PROBLEM TO SOLVE: For this exercise, restate word for word only the lines from the one containing "by making firms" through the last line below. Pictures do not get copied.

== == ==

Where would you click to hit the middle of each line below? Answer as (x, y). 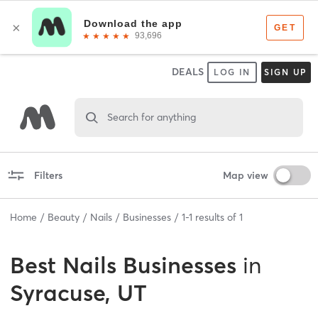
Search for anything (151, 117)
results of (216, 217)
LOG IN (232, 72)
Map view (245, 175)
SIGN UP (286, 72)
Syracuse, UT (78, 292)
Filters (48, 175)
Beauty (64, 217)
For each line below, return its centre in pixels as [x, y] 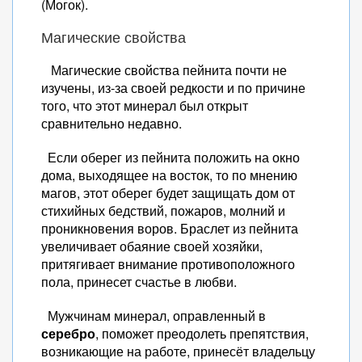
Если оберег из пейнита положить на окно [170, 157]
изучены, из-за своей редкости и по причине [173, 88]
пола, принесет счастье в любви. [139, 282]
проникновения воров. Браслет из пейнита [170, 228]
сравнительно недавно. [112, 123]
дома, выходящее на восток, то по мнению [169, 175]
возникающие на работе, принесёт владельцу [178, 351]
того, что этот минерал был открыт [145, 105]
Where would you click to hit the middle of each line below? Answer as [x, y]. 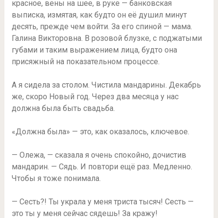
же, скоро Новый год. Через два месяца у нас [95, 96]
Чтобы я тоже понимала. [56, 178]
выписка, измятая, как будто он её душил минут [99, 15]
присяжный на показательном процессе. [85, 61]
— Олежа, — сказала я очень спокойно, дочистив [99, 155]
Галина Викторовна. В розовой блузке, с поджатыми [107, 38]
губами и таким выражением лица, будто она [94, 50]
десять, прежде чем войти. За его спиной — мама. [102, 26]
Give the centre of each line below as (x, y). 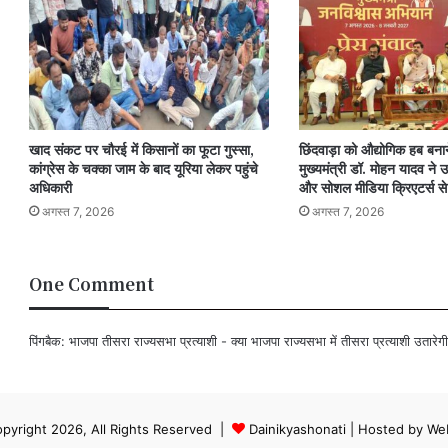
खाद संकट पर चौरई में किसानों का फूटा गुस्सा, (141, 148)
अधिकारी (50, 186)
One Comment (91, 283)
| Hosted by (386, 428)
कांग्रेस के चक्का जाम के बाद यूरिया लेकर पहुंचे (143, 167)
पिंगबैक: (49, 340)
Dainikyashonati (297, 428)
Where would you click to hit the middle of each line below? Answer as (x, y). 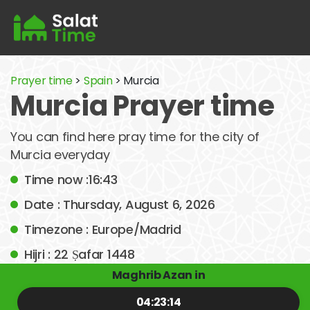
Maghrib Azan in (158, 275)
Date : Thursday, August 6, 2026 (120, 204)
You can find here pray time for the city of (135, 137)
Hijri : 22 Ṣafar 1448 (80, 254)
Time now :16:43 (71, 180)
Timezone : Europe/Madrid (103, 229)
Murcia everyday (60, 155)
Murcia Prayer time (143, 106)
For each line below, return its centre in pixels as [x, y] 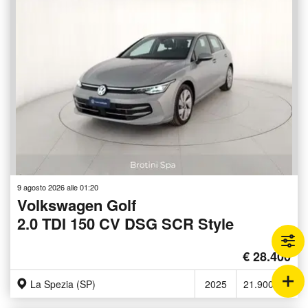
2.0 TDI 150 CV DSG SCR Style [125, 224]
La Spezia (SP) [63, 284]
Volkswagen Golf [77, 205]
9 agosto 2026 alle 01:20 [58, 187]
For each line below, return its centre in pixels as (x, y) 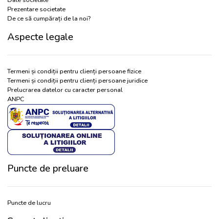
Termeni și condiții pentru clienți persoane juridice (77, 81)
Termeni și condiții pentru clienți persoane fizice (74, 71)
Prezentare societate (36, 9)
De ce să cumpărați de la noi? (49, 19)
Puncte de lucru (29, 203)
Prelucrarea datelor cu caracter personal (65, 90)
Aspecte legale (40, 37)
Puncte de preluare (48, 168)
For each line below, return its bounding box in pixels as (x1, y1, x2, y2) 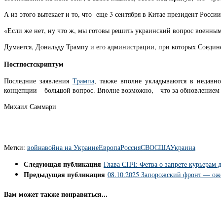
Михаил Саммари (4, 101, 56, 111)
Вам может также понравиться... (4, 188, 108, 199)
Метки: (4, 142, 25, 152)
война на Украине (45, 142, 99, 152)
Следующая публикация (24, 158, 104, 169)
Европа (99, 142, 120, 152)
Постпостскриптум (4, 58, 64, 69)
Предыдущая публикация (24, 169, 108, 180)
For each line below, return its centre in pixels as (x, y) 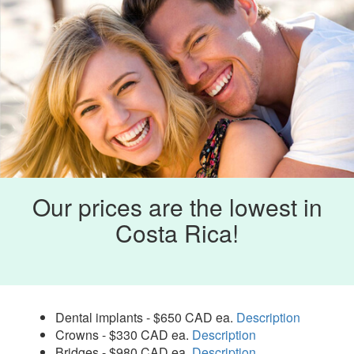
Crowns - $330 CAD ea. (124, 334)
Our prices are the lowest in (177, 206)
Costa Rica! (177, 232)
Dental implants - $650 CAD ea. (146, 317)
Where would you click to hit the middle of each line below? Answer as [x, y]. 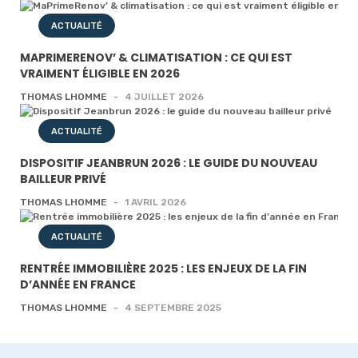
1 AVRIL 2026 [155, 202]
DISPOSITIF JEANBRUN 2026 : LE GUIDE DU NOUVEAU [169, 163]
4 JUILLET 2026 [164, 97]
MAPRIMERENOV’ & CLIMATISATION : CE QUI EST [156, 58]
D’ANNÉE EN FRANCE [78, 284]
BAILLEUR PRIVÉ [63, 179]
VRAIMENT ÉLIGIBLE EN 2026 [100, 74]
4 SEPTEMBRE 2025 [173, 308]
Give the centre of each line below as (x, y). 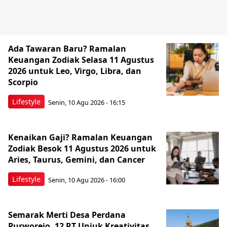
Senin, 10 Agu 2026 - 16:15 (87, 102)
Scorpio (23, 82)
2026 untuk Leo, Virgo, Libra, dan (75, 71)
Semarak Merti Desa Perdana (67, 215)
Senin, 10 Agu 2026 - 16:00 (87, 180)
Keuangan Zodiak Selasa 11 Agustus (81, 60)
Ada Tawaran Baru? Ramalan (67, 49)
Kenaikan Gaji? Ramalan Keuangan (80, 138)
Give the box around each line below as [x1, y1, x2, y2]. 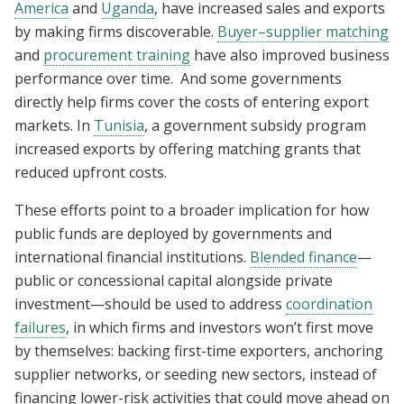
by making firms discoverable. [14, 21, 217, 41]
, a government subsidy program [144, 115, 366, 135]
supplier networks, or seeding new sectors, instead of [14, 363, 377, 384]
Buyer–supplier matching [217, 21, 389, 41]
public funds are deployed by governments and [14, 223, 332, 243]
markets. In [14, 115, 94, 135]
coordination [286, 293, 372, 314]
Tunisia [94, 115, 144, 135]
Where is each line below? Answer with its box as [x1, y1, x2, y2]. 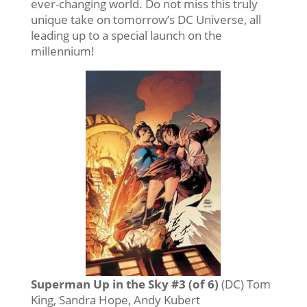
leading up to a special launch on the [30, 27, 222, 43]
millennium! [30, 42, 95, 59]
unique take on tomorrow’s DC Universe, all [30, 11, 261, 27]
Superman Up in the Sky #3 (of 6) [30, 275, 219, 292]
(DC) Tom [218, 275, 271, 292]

== == ==

TASK ANSWER:
by making firms discoverable. [14, 21, 217, 41]
, a government subsidy program [144, 115, 366, 135]
supplier networks, or seeding new sectors, instead of [14, 363, 377, 384]
Buyer–supplier matching [217, 21, 389, 41]
public funds are deployed by governments and [14, 223, 332, 243]
markets. In [14, 115, 94, 135]
coordination [286, 293, 372, 314]
Tunisia [94, 115, 144, 135]
Where is each line below? Answer with its box as [x1, y1, x2, y2]. 
leading up to a special launch on the [30, 27, 222, 43]
millennium! [30, 42, 95, 59]
unique take on tomorrow’s DC Universe, all [30, 11, 261, 27]
Superman Up in the Sky #3 (of 6) [30, 275, 219, 292]
(DC) Tom [218, 275, 271, 292]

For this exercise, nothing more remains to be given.